你冲进房间,在化妆箱里翻找出那瓶崭新的消炎镇痛喷雾,又赶紧跑回门口递给他。
他接过喷雾,看了看:“是这个。谢谢。”
“不客气……”你犹豫了一下,还是鼓足勇气轻声说,“那个……一博老师,今天白天的事,也谢谢您。”
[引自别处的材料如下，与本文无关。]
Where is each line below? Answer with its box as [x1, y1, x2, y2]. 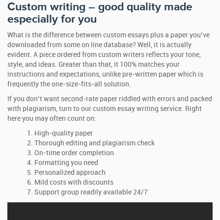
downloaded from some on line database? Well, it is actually [7, 41, 192, 49]
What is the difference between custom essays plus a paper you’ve [7, 31, 210, 39]
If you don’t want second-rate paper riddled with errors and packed [7, 95, 212, 103]
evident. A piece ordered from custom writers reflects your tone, [7, 51, 201, 58]
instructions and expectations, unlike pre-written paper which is [7, 71, 203, 78]
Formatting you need [34, 159, 98, 166]
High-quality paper [34, 130, 93, 137]
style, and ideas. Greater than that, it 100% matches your [7, 61, 180, 68]
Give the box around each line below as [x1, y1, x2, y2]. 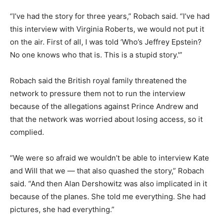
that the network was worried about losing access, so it [10, 114, 203, 124]
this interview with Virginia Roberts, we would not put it [10, 24, 204, 34]
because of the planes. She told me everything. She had [10, 191, 206, 201]
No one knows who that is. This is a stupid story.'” [10, 50, 182, 59]
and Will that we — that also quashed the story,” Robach [10, 166, 204, 175]
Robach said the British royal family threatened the [10, 75, 187, 85]
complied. [10, 127, 44, 137]
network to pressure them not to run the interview [10, 88, 185, 98]
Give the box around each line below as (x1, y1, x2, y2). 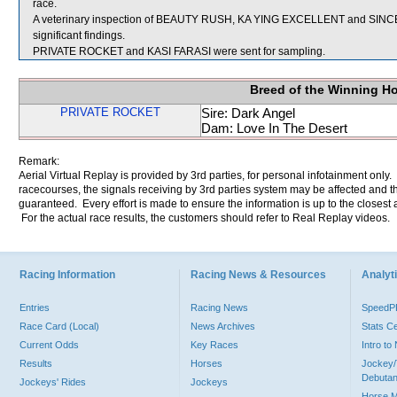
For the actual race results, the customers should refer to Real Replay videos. (19, 212, 390, 224)
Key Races (191, 339, 238, 350)
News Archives (191, 321, 255, 331)
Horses (191, 358, 222, 369)
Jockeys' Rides (19, 377, 86, 387)
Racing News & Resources (191, 269, 326, 281)
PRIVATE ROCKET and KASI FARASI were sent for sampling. (33, 45, 325, 58)
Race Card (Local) (19, 321, 99, 331)
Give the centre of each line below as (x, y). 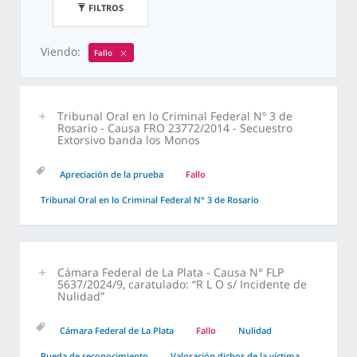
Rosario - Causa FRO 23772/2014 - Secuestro (175, 128)
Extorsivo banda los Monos (129, 140)
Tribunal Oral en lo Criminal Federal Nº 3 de (175, 116)
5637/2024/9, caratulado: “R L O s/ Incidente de (182, 284)
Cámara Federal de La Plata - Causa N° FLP (171, 273)
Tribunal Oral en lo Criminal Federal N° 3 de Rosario (150, 200)
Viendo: (61, 51)
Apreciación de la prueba (112, 175)
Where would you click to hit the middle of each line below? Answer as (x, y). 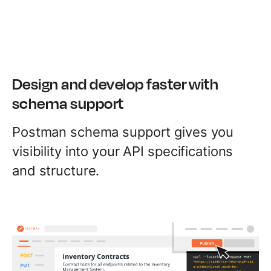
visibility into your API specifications (123, 151)
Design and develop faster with (116, 83)
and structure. (56, 170)
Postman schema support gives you (123, 132)
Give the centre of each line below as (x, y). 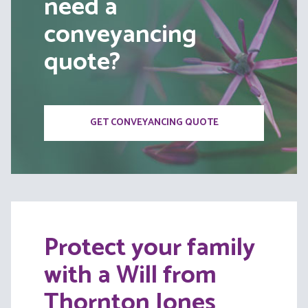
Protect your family (150, 248)
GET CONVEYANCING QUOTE (154, 123)
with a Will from (130, 276)
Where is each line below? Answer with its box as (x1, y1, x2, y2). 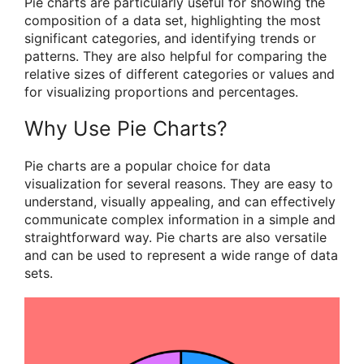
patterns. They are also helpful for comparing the (24, 47, 327, 64)
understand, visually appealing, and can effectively (24, 193, 336, 210)
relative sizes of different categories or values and (24, 65, 335, 82)
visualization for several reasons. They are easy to (24, 175, 333, 192)
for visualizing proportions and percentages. (24, 83, 298, 100)
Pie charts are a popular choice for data (24, 157, 271, 174)
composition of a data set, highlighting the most (24, 11, 321, 28)
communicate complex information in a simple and (24, 210, 336, 227)
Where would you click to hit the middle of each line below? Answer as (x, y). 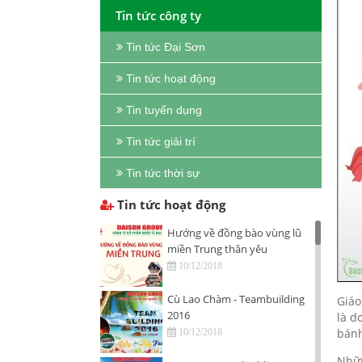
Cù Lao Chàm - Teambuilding (236, 299)
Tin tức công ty (158, 15)
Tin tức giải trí (161, 141)
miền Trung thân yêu (217, 249)
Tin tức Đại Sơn (166, 47)
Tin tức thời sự (163, 173)
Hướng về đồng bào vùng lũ (234, 233)
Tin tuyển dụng (164, 110)
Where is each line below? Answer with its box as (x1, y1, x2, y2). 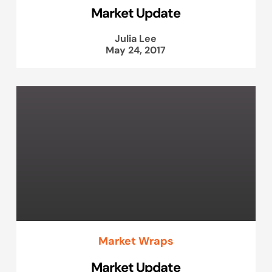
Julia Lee (115, 32, 157, 45)
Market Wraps (98, 234, 174, 248)
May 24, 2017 (106, 44, 166, 56)
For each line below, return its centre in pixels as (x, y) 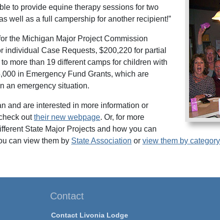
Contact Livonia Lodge (89, 215)
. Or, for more (122, 117)
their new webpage (67, 117)
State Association (101, 141)
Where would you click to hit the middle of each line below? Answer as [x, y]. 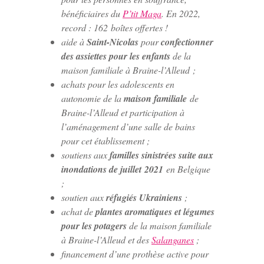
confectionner [186, 42]
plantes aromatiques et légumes [155, 211]
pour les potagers [94, 225]
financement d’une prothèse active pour [135, 253]
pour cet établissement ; [105, 140]
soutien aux [84, 197]
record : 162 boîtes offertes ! [115, 27]
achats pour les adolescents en [118, 84]
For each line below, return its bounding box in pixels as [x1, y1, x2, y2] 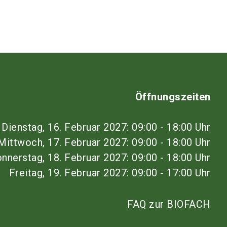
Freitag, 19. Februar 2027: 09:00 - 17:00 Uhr [9, 167, 211, 179]
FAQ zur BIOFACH [127, 198, 211, 210]
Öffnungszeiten [135, 91, 211, 103]
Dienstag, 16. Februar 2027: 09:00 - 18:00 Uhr [2, 121, 211, 133]
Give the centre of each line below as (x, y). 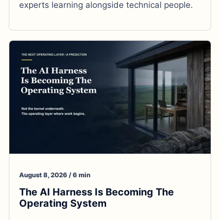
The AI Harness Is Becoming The (96, 192)
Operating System (63, 204)
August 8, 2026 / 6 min (55, 175)
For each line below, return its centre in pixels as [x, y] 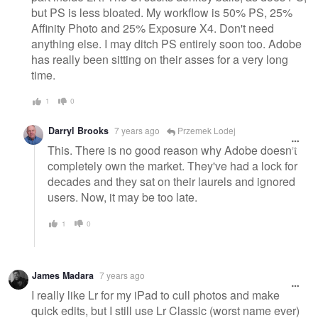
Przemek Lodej [205, 130]
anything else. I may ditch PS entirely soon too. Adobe [166, 44]
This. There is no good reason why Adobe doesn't [172, 150]
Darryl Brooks [78, 130]
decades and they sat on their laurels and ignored [171, 182]
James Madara [63, 275]
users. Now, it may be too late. [122, 197]
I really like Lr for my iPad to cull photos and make [155, 295]
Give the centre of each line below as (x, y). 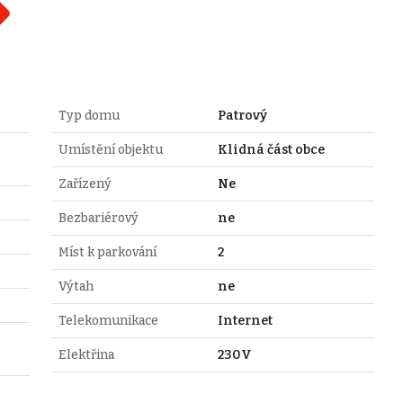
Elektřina (86, 354)
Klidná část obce (271, 149)
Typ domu (89, 115)
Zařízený (85, 184)
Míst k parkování (107, 252)
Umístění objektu (110, 149)
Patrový (242, 115)
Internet (245, 320)
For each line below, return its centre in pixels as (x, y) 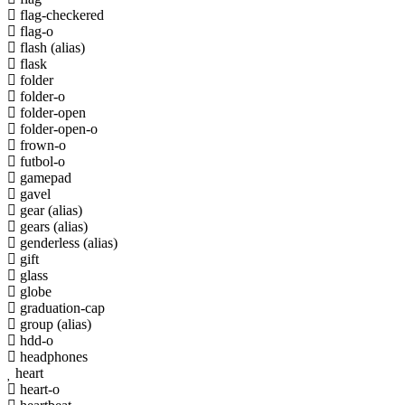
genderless (50, 242)
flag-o (35, 31)
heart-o (38, 389)
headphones (52, 356)
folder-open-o (57, 128)
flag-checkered (60, 14)
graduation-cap (61, 307)
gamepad (44, 177)
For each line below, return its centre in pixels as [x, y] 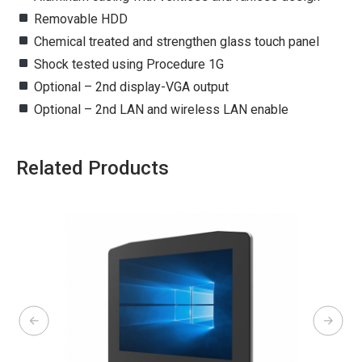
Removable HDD [80, 19]
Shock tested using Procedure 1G [128, 64]
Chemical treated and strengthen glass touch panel [175, 41]
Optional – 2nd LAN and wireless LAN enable [160, 109]
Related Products [93, 168]
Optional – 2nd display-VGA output [130, 86]
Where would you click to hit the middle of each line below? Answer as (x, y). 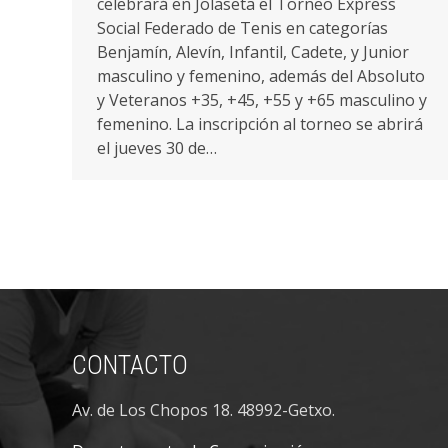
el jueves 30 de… (157, 147)
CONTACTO (130, 364)
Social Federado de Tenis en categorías (242, 27)
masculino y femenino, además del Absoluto (261, 75)
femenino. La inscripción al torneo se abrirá (260, 123)
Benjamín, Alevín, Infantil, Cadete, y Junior (253, 51)
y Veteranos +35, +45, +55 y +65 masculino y (262, 99)
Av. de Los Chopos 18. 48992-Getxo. (203, 409)
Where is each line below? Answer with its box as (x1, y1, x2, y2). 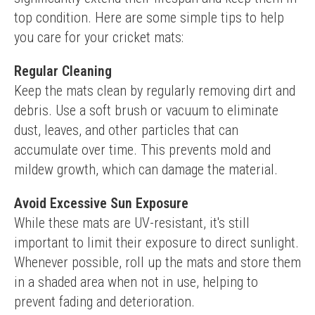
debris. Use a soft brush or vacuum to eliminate (14, 102, 278, 119)
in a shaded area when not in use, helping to (14, 274, 258, 290)
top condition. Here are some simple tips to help (14, 9, 284, 26)
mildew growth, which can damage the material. (14, 161, 278, 178)
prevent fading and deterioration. (14, 293, 195, 310)
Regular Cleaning (14, 63, 112, 79)
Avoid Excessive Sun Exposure (14, 195, 188, 212)
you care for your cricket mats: (14, 29, 184, 46)
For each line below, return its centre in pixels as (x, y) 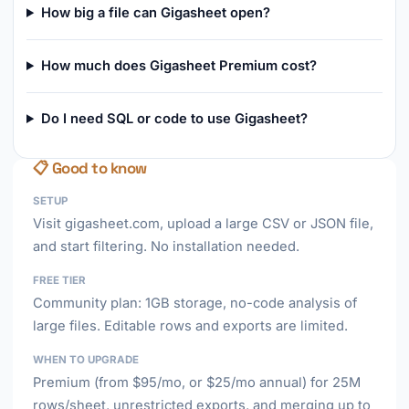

他正准备转身离开,闻言脚步顿住,回头看了你一眼。走廊暖黄的灯光落在他的眼睛里,那片琉璃般的眸子似乎染上了一点极淡的、难以察觉的温度。
“没什么,”他说,声音依旧清淡,却似乎比平时柔和了半分,“只是说了看到的事实。”
他晃了晃手里的喷雾:“这个,明天还你。”
“不用急着还的……”你话还没说完,他已经转身朝着电梯走去了。
看着他的背影消失在走廊尽头,你背靠着房门,缓缓滑坐到地上,用手捂住了依旧狂跳不止的心脏。
今晚的偶遇,和他寥寥数语,却在你心里掀起了滔天巨浪。
那颗遥远的星星,似乎……朝着你的方向,微微靠近了一点点。
而你不知道的是,电梯里,王一博看着手中那瓶小小的喷雾,指尖无意识地摩挲着瓶身,眼底掠过一丝自己都未曾察觉的柔和。
这个总是低着头、看似怯懦却专业认真,容易脸红又有点莽撞的小化妆师,好像……有点特别。